Il Di Girolamo [...] ha dichiarato falsamente di essere residente in Belgio, nel Comune di Etterbeek, Avenue de Tervueren n. 143. Tale affermazione, si è subito rivelata falsa in quanto, tra l’altro, nel territorio del Comune di Etterbeek non esiste alcuna Avenue de Tervueren n. 143.[...]Il Di Girolamo risultava assolutamente sconosciuto all’anagrafe belga

Già da qui si carpisce la furbizia del nostro Nicola, ha dichiarato di essere residente ad Etterbek in Belgio, ma in una via inesistente.

Si rende conto dell'idiozia e dopo aver continuato a rilasciare false dichiarazioni in tal senso, decide di cambiare città ed indica Bruxelles, ma lasciando la stessa via. Neanche a Bruxelles esiste una "Avenue de Tervueren 143" che invece si trova a Woluwe Saint Pierre dove abita l'amico Oronzo Cilli, che in pratica gli ha "prestato" l'indirizzo per ottenere la candidatura. Soltanto l'8 maggio 2008, ossia due giorni prima dell'interrogatorio ufficiale, invierà la richiesta per ottenere la residenza pur non avendo mai abitato in Avenue de Tervueren n. 143.

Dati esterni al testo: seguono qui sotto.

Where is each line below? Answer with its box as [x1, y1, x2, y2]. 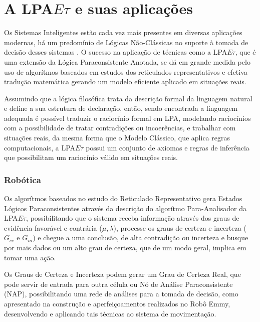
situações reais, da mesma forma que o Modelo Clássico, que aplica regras [4, 132, 230, 143]
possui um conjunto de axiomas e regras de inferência [86, 142, 249, 152]
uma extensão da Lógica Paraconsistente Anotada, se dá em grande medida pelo [4, 56, 250, 67]
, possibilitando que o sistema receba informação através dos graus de [26, 213, 239, 223]
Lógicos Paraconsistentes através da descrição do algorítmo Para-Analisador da [4, 203, 246, 213]
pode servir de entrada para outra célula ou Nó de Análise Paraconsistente [4, 278, 233, 289]
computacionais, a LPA [4, 142, 76, 152]
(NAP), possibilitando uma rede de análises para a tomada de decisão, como [4, 288, 238, 299]
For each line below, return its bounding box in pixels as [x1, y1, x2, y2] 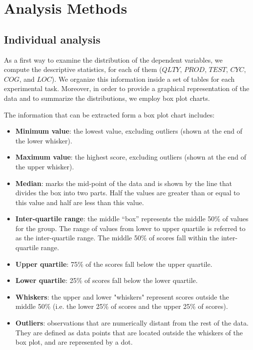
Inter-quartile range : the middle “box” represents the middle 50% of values [15, 213, 249, 224]
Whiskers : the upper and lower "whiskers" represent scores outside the [15, 291, 229, 302]
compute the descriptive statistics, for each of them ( [4, 64, 162, 74]
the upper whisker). [15, 161, 74, 171]
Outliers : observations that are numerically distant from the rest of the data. [15, 318, 249, 328]
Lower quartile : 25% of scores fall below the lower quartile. [15, 275, 198, 285]
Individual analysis [4, 31, 101, 47]
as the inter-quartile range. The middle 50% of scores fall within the [15, 233, 219, 243]
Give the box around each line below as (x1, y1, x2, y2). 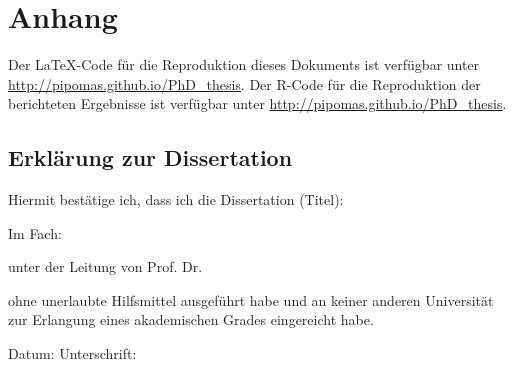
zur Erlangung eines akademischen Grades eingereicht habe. (8, 309, 374, 330)
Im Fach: (8, 222, 62, 243)
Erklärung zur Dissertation (8, 142, 293, 173)
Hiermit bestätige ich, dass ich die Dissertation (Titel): (8, 189, 344, 210)
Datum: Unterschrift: (8, 343, 137, 364)
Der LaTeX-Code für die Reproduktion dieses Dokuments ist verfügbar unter (8, 54, 480, 75)
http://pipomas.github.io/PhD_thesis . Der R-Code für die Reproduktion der (8, 73, 481, 94)
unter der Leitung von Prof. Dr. (8, 256, 203, 277)
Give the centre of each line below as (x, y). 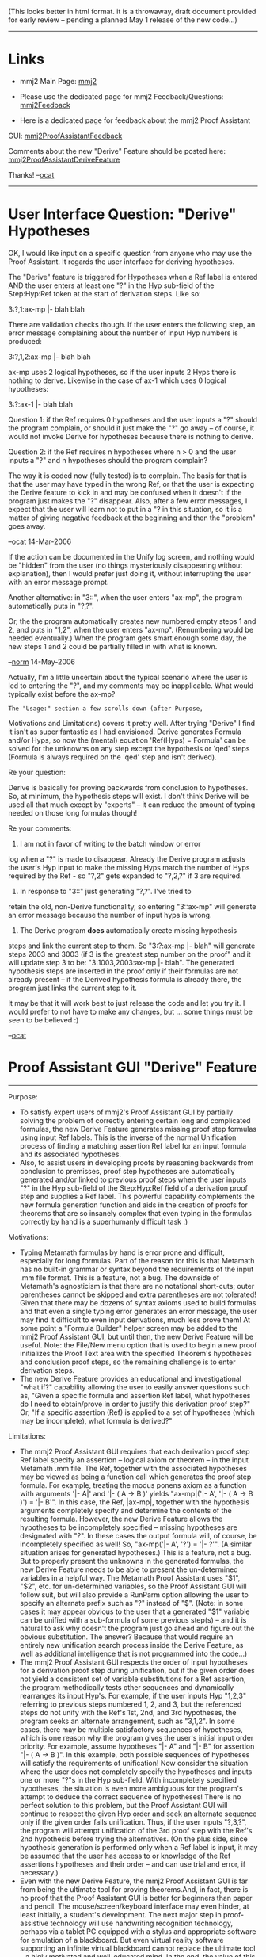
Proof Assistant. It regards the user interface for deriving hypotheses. (122, 262)
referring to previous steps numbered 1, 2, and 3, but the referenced (131, 1704)
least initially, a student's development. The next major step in (120, 1914)
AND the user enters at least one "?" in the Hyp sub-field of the (111, 285)
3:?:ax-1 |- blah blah (41, 404)
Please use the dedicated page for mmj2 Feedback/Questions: (122, 96)
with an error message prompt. (59, 582)
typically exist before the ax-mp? (62, 694)
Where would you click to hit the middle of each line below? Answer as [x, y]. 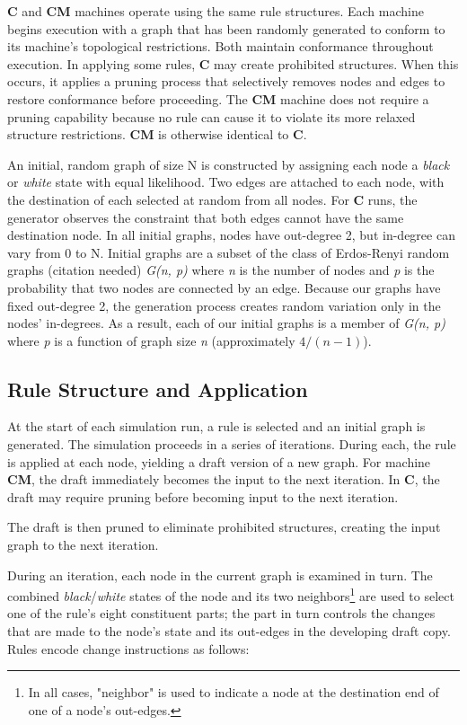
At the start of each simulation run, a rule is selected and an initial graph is [216, 426]
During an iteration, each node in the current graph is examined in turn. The [220, 575]
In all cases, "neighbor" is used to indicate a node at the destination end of [233, 692]
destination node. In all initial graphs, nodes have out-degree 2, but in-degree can [231, 235]
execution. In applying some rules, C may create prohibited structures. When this [233, 63]
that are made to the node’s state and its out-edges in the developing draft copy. [229, 631]
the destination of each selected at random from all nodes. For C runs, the [212, 199]
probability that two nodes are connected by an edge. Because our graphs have [224, 287]
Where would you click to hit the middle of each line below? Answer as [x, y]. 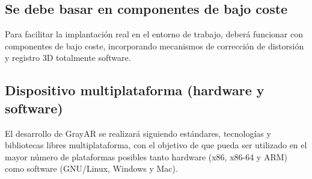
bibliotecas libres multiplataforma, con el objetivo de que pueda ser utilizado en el [156, 145]
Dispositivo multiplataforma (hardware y [135, 90]
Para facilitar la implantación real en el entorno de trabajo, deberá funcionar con [154, 34]
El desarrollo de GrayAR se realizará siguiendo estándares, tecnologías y [138, 133]
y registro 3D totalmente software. [68, 58]
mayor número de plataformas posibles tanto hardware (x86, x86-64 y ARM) [146, 156]
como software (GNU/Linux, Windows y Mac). [91, 168]
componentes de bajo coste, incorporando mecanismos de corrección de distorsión [154, 46]
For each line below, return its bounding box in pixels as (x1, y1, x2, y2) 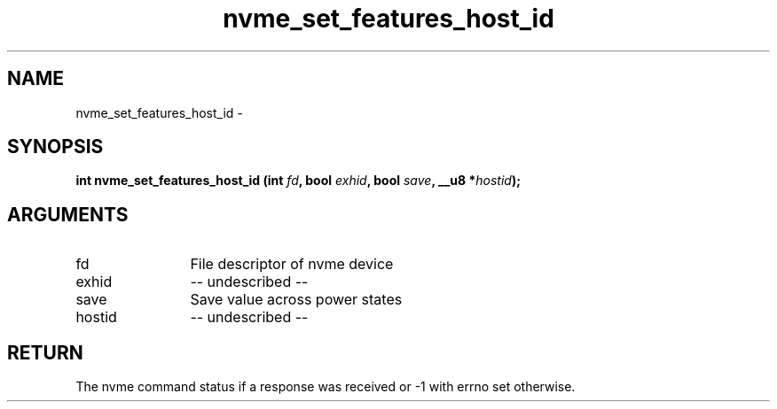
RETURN (7, 341, 83, 364)
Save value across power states (190, 290, 403, 309)
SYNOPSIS (7, 135, 104, 158)
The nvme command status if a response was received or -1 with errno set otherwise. (75, 379, 576, 395)
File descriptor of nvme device (190, 255, 394, 274)
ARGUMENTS (7, 203, 129, 226)
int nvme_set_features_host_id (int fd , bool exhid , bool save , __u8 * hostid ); (75, 173, 521, 189)
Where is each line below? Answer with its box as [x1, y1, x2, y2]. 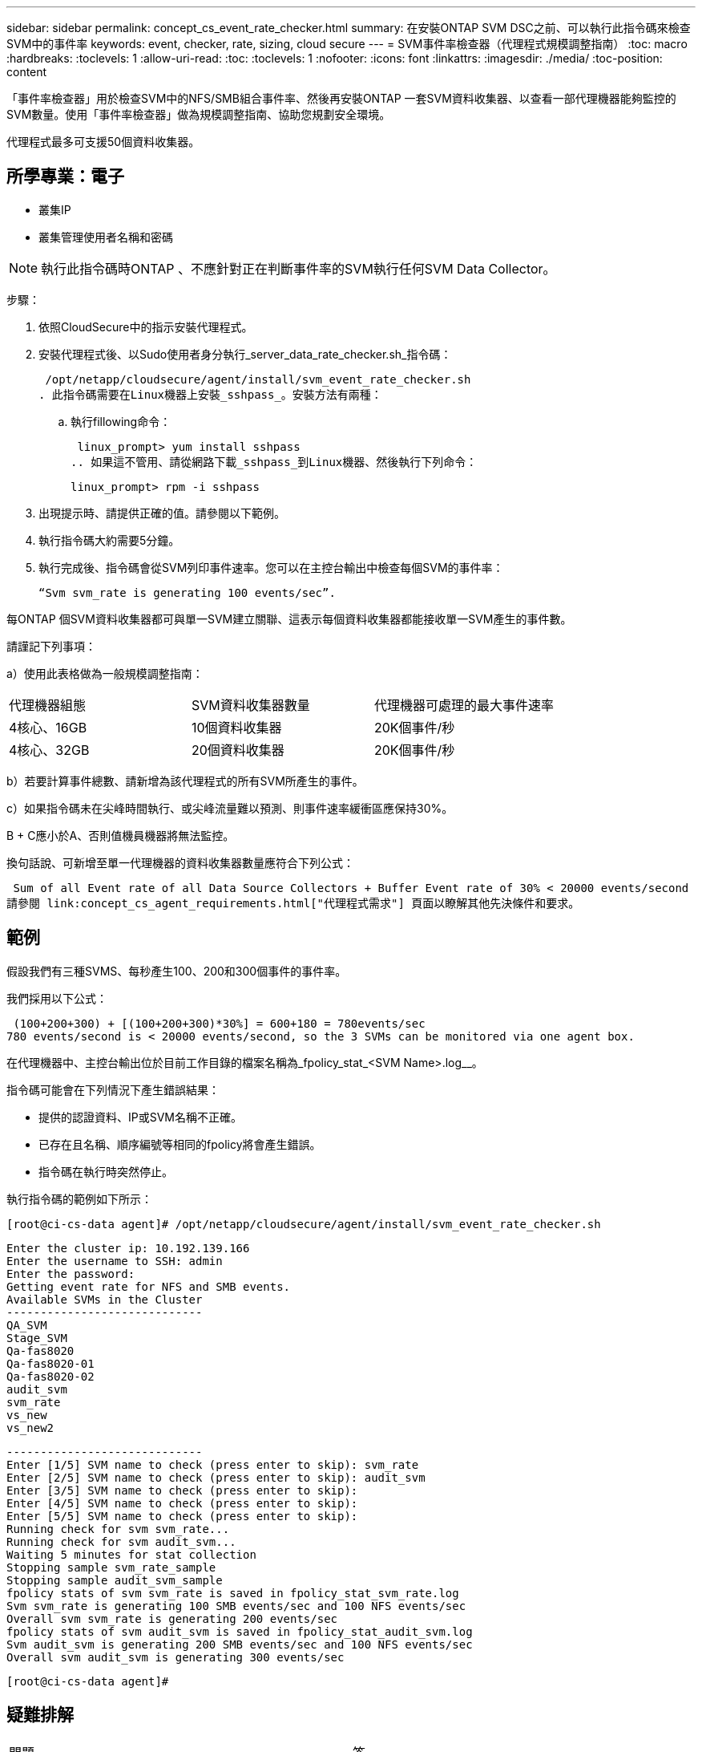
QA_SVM [6, 1318, 47, 1332]
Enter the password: [6, 1267, 135, 1280]
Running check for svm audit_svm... [6, 1535, 236, 1548]
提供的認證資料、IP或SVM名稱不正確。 [38, 1109, 242, 1124]
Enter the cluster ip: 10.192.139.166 [6, 1241, 250, 1255]
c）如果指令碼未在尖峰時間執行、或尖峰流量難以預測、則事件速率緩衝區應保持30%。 [6, 801, 454, 815]
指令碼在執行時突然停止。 [38, 1164, 173, 1178]
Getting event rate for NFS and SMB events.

Poi c'è anche un'esplicita falsificazione del voto. Da come riferisce sempre l'amico Cilli nei giorni delle elezioni giunge un plico destinato a Di Girolamo, lo ritira Dario Ferrante (coabitante della casa di Avenue de Tervueren) e poi

Il predetto (Di Girolamo n.d.r.) diede incarico al Cilli di far aprire il plico elettorale al Ferrante e di farlo votare a suo nome, assicurandolo che avrebbe fatto pervenire “una delega” che lo avrebbe legittimato, a suo dire, a votare al suo posto. Il Ferrante “votava” al posto del Di Girolamo e rispediva il plico elettorale al Consolato.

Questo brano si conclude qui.